Stationnement

gambettaLe boulevard Gambetta à la belle époque Collection Privée

Quand les roubaisiens décidèrent de remblayer le bras mort du canal, qui s’étendait du pied du boulevard de Paris jusqu’au bout du boulevard Gambetta, ils souhaitaient transformer cet égout à ciel ouvert en un grand boulevard. Ce fut chose faite en 1886 : un vaste terre plein avec deux contre allées se déroule alors entre le café des Arcades et le peignage Allart. Les années passent et les repères se transforment : le concessionnaire Renault a remplacé le café et la cité du Galon d’eau occupe l’emplacement du peignage. Le boulevard Gambetta abandonne une partie de son parcours pour célébrer le général Leclerc. Pas de problèmes de stationnement alors. Le terre plein des deux boulevards accueille même régulièrement les forains en avril et en septembre.

Au début des années soixante, apparaît le souci de gérer le stationnement. Excepté les parcs de stationnement de la Grand-Place et de la place des halles, ceux de la place de la Liberté, et les terre pleins des boulevards Leclerc et Gambetta sont relativement peu utilisés car estimés trop éloignés du centre. Les automobilistes préfèrent se garer dans les rues proches du centre, et le stationnement se fait au détriment des commerces, ceux qui stationnent étant des personnes qui viennent travailler et occupent toute la journée des emplacements utiles aux riverains, clients et commerçants.
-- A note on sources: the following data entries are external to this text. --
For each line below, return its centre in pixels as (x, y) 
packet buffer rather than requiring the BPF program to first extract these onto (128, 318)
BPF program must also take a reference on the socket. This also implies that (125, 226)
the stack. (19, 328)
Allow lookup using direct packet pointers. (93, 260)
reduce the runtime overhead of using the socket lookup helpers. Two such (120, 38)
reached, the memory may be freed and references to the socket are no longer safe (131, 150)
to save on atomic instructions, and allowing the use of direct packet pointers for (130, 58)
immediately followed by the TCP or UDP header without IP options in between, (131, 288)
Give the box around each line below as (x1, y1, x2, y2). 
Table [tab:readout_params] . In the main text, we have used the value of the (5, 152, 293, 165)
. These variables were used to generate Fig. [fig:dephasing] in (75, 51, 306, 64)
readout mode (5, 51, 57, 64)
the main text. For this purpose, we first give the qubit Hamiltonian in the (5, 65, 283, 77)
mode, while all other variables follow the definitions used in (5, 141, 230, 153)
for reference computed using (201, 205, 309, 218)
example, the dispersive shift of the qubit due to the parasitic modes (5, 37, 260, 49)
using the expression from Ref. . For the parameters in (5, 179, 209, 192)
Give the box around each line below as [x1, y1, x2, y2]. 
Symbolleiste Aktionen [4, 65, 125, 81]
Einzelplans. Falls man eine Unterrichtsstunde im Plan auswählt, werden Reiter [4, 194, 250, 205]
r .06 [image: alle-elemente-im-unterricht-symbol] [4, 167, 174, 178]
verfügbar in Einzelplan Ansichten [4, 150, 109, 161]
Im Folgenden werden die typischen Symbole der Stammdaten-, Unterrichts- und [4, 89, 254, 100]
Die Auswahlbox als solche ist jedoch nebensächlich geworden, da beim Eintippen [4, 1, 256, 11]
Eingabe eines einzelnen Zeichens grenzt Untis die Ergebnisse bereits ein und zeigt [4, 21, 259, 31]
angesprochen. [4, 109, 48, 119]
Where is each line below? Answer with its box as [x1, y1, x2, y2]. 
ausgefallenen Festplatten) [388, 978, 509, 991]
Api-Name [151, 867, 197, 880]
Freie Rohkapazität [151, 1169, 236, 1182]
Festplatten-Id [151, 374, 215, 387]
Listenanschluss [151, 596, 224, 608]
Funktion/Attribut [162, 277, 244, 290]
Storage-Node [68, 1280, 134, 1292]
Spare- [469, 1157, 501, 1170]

C’est alors que commence le grand chantier de démolition du bloc Anseele. On parle d’implanter des parkings sur les espaces libérés, notamment sur le terrain dégagé de la rue des filatures. En novembre 1962 c’est la mise en place de la zone bleue. De quoi s’agissait-il ? La zone bleue est une zone de stationnement réglementé, limité dans la durée. Il ne s’agit pas d’un parking à proprement parler, mais d’une zone où le stationnement en voirie est autorisé. Peuvent s’y garer les automobilistes qui possèdent un disque de stationnement. Sur le disque figurent d’une part des heures d’arrivée possibles, d’autre part la durée autorisée et les heures de départ correspondantes, en sachant que la durée de stationnement en zone bleue est généralement limitée à 1h30. L’automobiliste tourne le disque pour faire apparaître les horaires choisis en face des fenêtres découpées à cet effet dans la pochette, et l’appose contre le pare-brise à l’intérieur de son véhicule. Le principe reposait sur la bonne volonté des automobilistes, mais nombreux sont ceux qui redescendaient changer l’heure de leur disque une fois la durée autorisée écoulée. Le stationnement au disque était non payant.
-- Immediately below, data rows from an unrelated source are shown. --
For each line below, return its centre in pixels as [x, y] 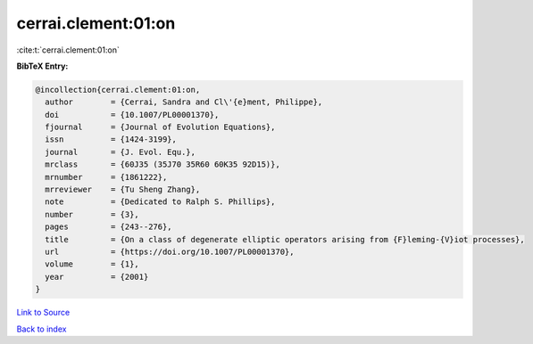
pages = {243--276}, [109, 227]
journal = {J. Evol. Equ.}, [121, 152]
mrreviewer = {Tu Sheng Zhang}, [123, 190]
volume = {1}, [92, 264]
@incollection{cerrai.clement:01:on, [118, 90]
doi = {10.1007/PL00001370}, [132, 115]
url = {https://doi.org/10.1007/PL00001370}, [170, 252]
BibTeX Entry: [42, 66]
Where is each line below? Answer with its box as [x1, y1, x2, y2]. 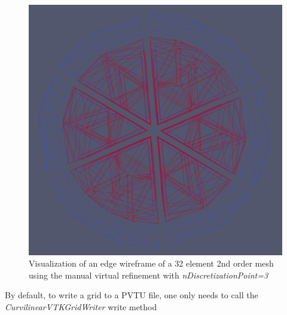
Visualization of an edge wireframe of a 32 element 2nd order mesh [29, 257, 274, 270]
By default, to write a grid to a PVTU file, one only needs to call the [5, 289, 258, 301]
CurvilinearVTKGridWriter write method [5, 300, 157, 313]
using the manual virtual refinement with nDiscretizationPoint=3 [29, 268, 268, 281]
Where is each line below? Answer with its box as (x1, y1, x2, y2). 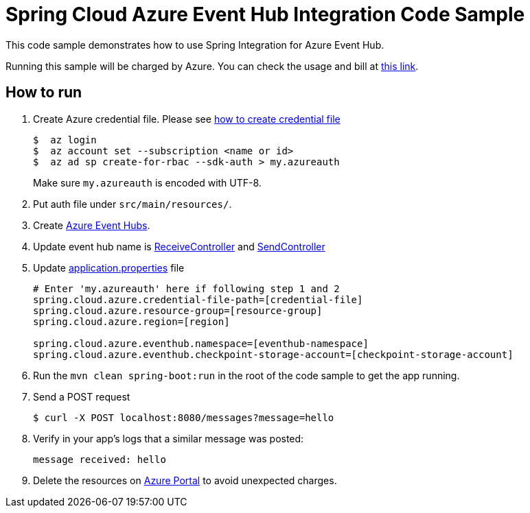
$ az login (33, 134, 97, 145)
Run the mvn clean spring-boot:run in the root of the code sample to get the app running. (33, 369, 460, 381)
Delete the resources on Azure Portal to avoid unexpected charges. (33, 474, 337, 486)
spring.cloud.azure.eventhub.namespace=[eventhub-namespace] (33, 337, 369, 349)
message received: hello (33, 453, 166, 465)
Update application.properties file (33, 261, 185, 274)
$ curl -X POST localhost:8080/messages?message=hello (33, 411, 334, 423)
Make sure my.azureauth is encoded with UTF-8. (33, 176, 262, 189)
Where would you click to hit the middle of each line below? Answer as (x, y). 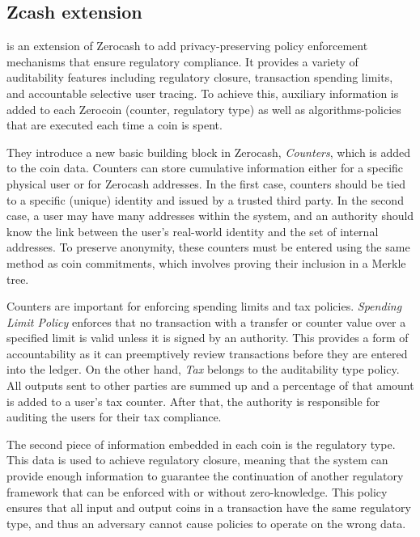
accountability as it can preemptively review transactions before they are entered (207, 353)
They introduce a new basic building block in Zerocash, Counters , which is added (208, 152)
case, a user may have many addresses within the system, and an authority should (210, 216)
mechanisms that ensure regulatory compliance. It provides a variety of (182, 61)
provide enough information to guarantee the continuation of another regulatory (205, 476)
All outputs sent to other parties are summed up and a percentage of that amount (210, 385)
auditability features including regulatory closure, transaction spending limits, (200, 77)
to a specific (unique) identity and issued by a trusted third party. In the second (205, 199)

stationnement2La macadamisation du terre plein en 1973 Photo Nord Éclair

En 1967, l’idée de la création d’un grand parking souterrain germe alors, sous le centre commercial, plus d’un millier de places à moins de cent mètres du centre de Roubaix ! En 1973, le vaste terre plein du boulevard Gambetta a disparu. On y garait sa voiture, loin de tout souci de paiement, et on trouvait toujours une place. Le terre plein a été macadamisé et il a rétréci diminuant ainsi le nombre de places possibles. On a tracé les emplacements réduisant d’autant les places, les tracés donnant deux lignes de stationnement.

stationnementL’arrivée des parcmètres, un succès ! Photo Nord Éclair

Et puis en septembre, c’est l’arrivée d’une invention américaine, les parcmètres. C’en est fini du stationnement gratuit. Leur mise en service a pour effet de rendre déserts les emplacements. Les conducteurs ont-ils pour autant mis leur voiture dans le parking souterrain ? Il semble bien que non. Ils se garent dans les rues du bloc Anseele, déjà cité dortoir, qui devient alors pour la journée un quartier parking. Il semble que le problème dure encore…

D’après Nord Éclair

L’ouverture du parking

Le Café Les Tuileries Photo Nord Éclair

En janvier 1970, l’ouverture du café « aux tuileries », au rez-de-chaussée de l’os à moelle semble être le signe annonciateur du retour des commerces dans la zone du bloc Anseele. Ce café vaste et moderne, situé rue Winston Churchill, présente des luminaires publicitaires, de larges baies vitrées, un bar élégant avec des petites lampes rouges, une grande salle de réunion. Il faudra cependant attendre deux ans encore pour l’ouverture du centre commercial.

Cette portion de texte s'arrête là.